For a moment they just stood there, facing down a snake that was clearly more frightened of them than they were of it, since it turned out neither of them was scared. Jo continued to hold his wrist, her hand soft and steady, and Zack noticed again that she was smaller than he generally thought she was. Not that he had reason to think about her. Incense from the Bruja’s sanctuary clung to Jo’s short, shiny hair. The Texas heat felt magnified, with her so close, despite the wind.
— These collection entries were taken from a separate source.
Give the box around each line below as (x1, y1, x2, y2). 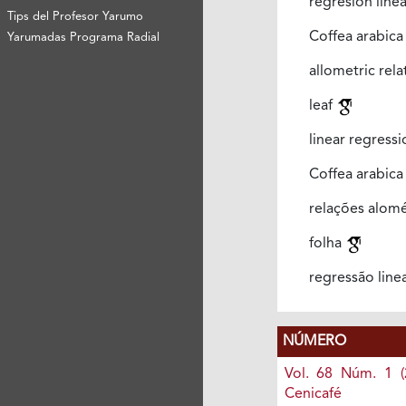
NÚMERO (282, 334, 346, 350)
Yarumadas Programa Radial (7, 31, 160, 43)
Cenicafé (284, 387, 342, 402)
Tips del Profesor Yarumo (7, 10, 144, 23)
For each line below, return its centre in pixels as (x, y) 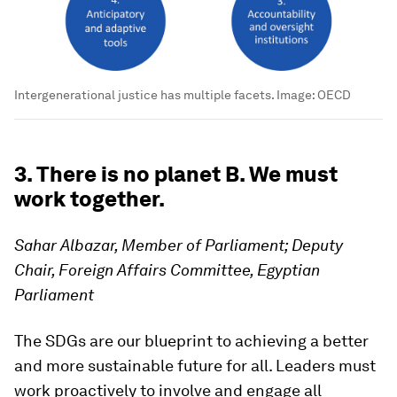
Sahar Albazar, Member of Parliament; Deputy (179, 245)
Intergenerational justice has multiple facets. (144, 94)
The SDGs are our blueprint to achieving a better (191, 340)
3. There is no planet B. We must (176, 174)
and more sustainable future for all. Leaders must (195, 365)
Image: (296, 94)
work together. (90, 198)
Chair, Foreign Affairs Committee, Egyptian (167, 269)
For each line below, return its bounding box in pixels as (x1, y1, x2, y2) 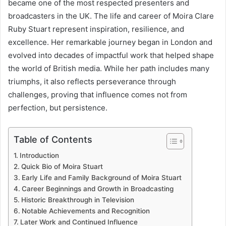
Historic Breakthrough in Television (21, 196, 134, 204)
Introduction (19, 151, 59, 160)
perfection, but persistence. (8, 103, 107, 113)
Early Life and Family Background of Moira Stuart (21, 174, 182, 182)
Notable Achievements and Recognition (21, 207, 150, 215)
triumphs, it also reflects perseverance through (8, 77, 176, 87)
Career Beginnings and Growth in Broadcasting (21, 185, 174, 193)
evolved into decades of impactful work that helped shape (8, 50, 214, 61)
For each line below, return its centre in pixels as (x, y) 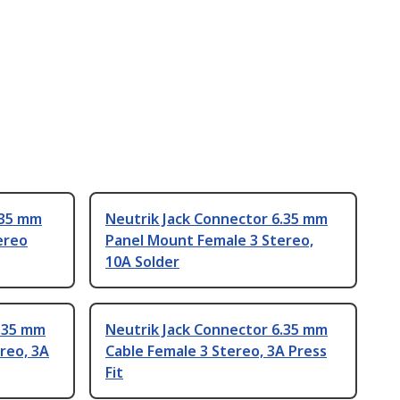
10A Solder (142, 262)
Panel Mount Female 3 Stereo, (209, 241)
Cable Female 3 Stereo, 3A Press (216, 351)
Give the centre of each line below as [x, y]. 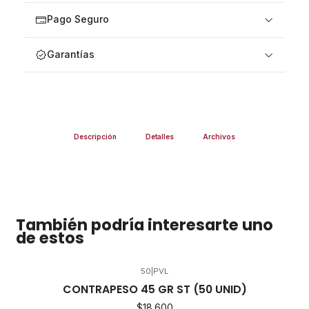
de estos [50, 238]
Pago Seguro [78, 20]
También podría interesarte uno [144, 225]
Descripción [96, 136]
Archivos [219, 136]
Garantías [70, 55]
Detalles [160, 136]
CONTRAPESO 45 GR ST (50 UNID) [154, 289]
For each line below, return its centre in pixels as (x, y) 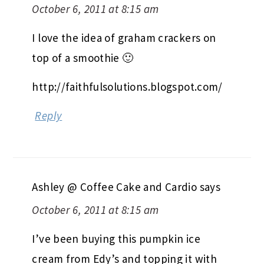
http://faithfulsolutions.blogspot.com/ (127, 87)
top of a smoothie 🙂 (83, 58)
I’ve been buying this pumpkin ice (116, 239)
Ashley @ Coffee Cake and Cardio (115, 187)
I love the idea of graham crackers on (124, 38)
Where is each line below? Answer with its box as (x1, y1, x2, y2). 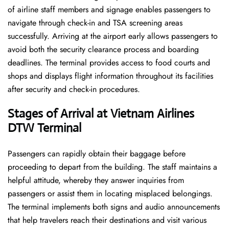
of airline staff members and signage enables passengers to (8, 4, 211, 16)
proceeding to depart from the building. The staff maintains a (8, 161, 217, 173)
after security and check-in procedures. (8, 83, 140, 96)
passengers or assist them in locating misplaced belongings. (8, 188, 213, 200)
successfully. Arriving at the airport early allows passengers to (8, 30, 218, 42)
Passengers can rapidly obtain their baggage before (8, 148, 186, 160)
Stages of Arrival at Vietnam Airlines (8, 106, 194, 122)
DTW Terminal (8, 120, 81, 136)
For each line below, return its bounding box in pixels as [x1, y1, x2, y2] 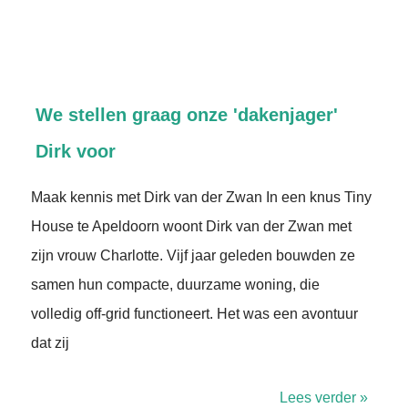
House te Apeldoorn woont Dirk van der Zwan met [31, 219, 352, 234]
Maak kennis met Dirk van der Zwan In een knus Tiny [31, 189, 372, 205]
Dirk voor [36, 141, 116, 161]
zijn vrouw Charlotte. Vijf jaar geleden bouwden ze [31, 248, 355, 263]
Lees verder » [280, 390, 368, 405]
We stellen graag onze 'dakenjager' [36, 105, 338, 125]
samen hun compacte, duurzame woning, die [31, 277, 320, 292]
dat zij [31, 335, 69, 351]
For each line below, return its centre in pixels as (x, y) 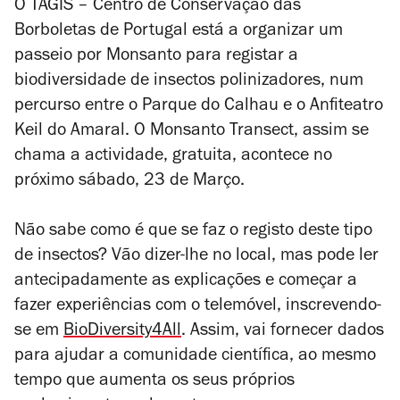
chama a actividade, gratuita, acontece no (173, 157)
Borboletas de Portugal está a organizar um (179, 32)
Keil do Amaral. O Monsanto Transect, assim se (192, 132)
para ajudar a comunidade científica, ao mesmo (195, 357)
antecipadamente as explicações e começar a (186, 282)
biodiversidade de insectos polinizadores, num (189, 82)
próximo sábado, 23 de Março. (129, 182)
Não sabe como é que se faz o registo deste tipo (193, 232)
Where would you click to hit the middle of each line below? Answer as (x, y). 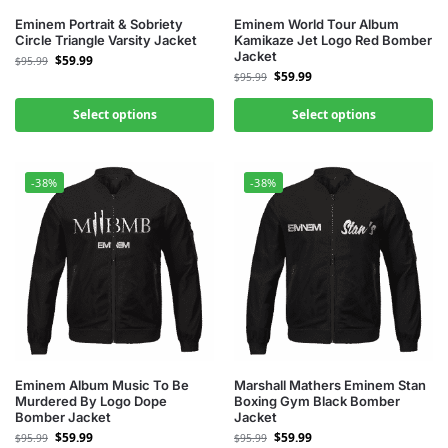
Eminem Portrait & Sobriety (99, 24)
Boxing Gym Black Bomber (317, 401)
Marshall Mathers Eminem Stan (330, 385)
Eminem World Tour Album (316, 24)
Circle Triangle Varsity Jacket (106, 40)
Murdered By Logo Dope (91, 401)
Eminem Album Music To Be (102, 385)
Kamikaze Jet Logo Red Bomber (333, 40)
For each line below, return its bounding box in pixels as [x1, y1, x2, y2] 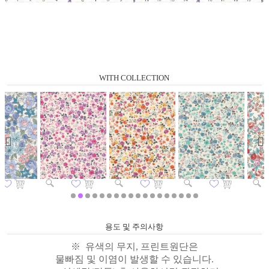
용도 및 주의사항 [105, 222, 164, 232]
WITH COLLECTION [99, 73, 170, 83]
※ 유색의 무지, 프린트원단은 [71, 241, 198, 252]
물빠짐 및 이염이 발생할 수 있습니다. [55, 254, 214, 265]
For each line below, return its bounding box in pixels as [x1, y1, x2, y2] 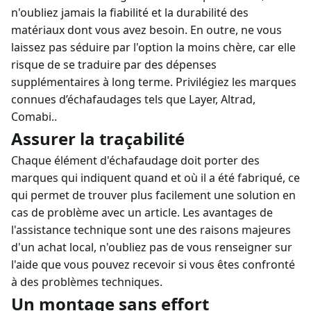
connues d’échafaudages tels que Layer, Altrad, [11, 92, 255, 107]
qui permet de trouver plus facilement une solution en [11, 187, 296, 203]
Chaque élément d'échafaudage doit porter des [11, 153, 260, 168]
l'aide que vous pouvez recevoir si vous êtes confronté [11, 257, 295, 272]
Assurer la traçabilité [11, 127, 185, 150]
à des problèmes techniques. [11, 274, 162, 289]
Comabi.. [11, 109, 57, 124]
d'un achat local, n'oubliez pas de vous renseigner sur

He began to feel flushed.
It didn’t seem to have anything to do with the rattler.
Finally, just as the sheriff had predicted, the snake’s buzzed warning softened. It began to lower its triangular head.
Then, in a sudden whiplike movement, it slithered right at them. It was not scared!
Zack elbowed Jo away from him to raise his pistol, but she was already stepping between him and his target—damn it!—and stomping.
Like that, she was standing with a cowboy boot firmly planted on the snake’s head. She crouched, a jackknife in her hand. In a sure, firm movement, she cut right through its neck.
Zack lowered his pistol to point at the desert floor and started to breathe again.
Backing away, Jo lifted one foot to wipe her blade on the sole of her boot first and then—the worst gone—on her jeans. If she’d had hair of any real length, the cocky little lift of her head when she looked at him would have tossed it. “There.”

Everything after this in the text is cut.